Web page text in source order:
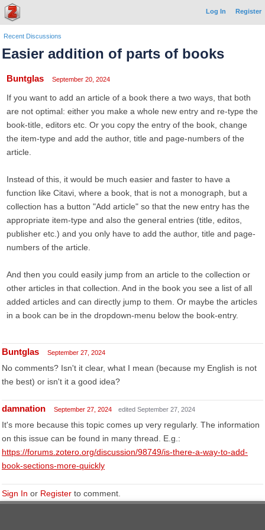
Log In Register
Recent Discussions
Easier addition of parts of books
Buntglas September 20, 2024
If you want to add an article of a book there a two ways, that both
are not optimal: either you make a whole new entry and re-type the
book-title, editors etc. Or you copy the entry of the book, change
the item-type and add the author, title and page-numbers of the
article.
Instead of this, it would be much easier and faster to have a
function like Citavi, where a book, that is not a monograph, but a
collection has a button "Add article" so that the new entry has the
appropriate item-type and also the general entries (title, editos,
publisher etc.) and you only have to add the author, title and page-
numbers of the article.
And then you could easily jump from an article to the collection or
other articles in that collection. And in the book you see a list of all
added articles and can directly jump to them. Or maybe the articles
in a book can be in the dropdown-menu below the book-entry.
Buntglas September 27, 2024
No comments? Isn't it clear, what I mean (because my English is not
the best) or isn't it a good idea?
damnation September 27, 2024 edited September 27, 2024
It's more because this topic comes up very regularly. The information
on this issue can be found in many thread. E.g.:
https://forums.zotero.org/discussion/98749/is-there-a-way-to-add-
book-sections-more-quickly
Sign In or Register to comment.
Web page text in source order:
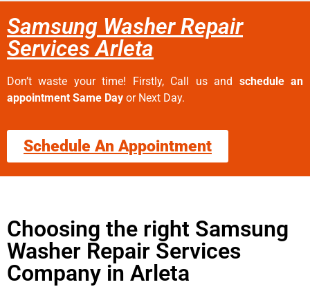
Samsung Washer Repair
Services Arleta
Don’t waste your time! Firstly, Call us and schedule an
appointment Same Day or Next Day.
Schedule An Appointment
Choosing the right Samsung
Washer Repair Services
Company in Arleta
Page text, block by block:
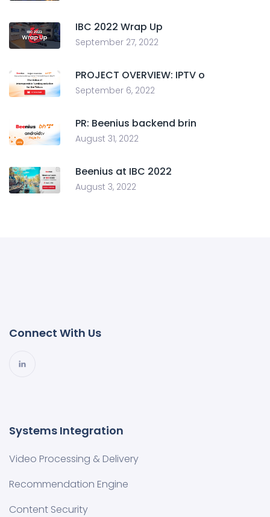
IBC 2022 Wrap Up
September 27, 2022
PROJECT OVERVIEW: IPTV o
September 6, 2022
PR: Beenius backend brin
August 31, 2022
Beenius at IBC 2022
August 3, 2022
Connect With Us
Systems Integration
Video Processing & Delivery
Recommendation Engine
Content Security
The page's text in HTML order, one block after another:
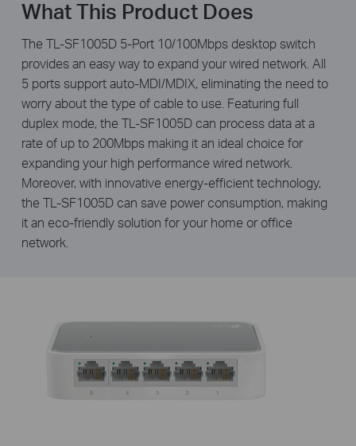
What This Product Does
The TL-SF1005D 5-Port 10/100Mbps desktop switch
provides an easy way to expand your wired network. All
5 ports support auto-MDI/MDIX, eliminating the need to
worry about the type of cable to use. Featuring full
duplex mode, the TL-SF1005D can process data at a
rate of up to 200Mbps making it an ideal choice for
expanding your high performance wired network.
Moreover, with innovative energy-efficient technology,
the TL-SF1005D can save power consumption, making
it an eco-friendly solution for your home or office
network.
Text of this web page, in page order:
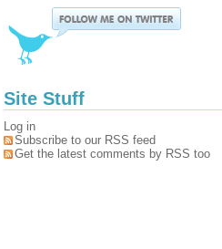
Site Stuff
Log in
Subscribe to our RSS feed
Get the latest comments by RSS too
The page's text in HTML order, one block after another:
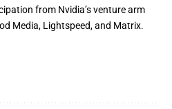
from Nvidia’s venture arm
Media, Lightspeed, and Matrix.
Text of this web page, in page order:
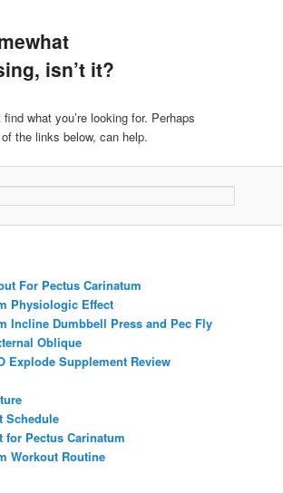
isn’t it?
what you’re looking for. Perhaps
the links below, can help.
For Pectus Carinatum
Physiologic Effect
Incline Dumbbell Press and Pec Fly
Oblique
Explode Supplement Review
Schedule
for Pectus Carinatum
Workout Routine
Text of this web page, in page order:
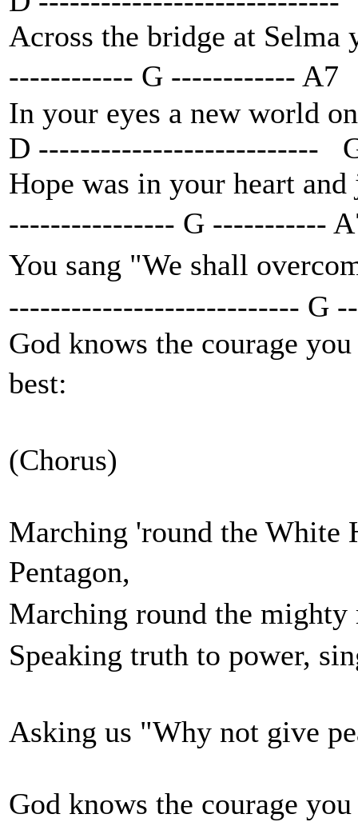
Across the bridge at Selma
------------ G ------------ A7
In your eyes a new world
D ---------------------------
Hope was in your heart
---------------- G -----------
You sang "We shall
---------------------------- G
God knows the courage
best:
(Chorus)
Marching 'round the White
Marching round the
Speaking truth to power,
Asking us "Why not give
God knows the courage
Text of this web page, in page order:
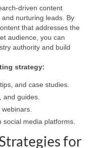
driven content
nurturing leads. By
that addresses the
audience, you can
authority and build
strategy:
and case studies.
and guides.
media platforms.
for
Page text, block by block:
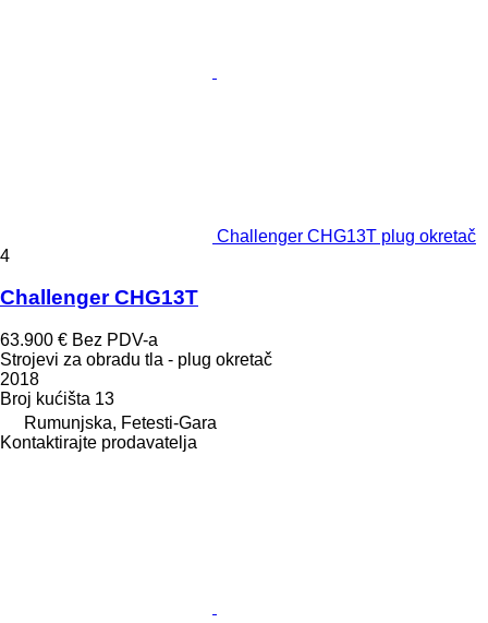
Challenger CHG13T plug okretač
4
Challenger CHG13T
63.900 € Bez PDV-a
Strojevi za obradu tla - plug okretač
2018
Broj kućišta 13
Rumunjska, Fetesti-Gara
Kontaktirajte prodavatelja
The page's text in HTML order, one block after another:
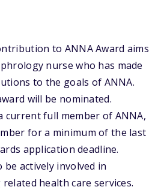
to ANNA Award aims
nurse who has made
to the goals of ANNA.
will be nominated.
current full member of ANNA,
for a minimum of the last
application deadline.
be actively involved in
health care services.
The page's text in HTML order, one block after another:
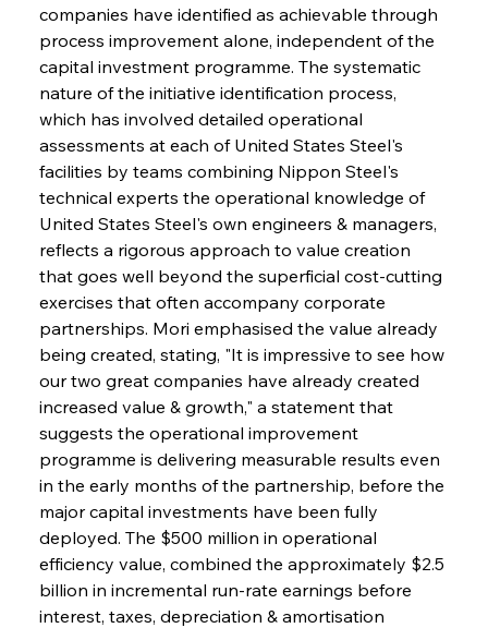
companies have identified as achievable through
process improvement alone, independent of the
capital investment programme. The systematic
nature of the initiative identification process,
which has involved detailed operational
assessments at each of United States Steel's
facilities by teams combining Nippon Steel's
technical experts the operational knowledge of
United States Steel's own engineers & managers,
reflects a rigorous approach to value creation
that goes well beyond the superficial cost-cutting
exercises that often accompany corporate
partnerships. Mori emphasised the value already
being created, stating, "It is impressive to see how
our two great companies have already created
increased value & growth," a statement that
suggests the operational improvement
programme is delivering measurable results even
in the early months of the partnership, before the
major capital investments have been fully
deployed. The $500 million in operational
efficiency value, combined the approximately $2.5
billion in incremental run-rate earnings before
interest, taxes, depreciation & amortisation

····················

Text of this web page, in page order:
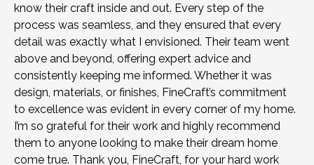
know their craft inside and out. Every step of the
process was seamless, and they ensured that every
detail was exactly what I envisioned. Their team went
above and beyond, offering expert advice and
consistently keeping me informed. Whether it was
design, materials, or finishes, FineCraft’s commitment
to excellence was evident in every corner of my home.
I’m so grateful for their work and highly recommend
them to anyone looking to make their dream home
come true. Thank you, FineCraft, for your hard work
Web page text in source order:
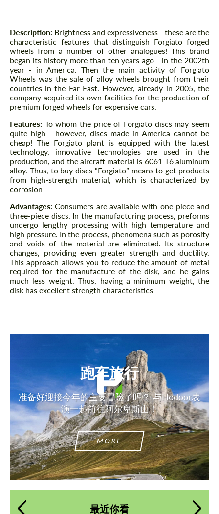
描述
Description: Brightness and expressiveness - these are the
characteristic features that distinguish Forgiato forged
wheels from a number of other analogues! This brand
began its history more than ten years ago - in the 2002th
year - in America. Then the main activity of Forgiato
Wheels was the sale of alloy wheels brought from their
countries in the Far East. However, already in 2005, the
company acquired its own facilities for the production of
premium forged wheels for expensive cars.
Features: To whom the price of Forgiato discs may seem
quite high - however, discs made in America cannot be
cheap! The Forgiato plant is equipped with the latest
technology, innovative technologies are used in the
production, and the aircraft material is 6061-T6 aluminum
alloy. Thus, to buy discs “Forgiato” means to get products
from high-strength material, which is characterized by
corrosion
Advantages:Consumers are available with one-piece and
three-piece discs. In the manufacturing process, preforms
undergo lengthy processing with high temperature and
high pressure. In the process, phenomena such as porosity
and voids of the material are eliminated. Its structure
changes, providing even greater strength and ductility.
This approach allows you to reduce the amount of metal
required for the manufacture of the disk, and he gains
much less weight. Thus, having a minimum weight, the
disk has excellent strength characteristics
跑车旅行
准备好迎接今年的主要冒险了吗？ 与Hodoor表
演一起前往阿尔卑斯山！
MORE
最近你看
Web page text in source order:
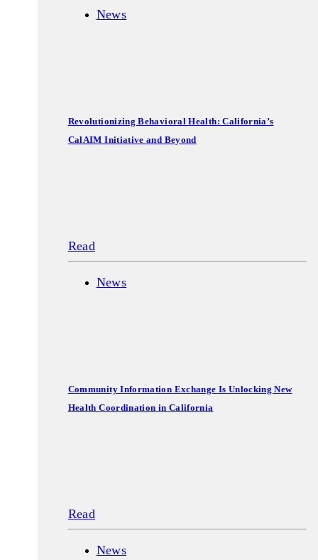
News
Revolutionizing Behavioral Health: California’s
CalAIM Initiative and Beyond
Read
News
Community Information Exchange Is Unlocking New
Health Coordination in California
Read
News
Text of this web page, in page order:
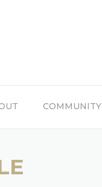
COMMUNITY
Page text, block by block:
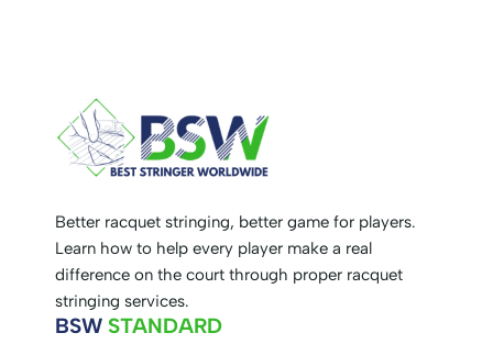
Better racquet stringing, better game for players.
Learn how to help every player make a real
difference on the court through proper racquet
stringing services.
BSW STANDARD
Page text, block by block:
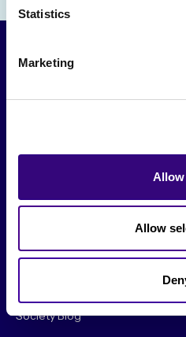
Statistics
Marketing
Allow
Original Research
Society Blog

····················

__Problem__. Would you restate, exactly and with no pictures, the lines of the entries above from the one containing "media platforms." through the one containing "Kontaktirajte prodavatelja"?

__Answer to the exercise__.
media platforms.
for
Page text, block by block:
Challenger CHG13T plug okretač
4
Challenger CHG13T
63.900 € Bez PDV-a
Strojevi za obradu tla - plug okretač
2018
Broj kućišta 13
Rumunjska, Fetesti-Gara
Kontaktirajte prodavatelja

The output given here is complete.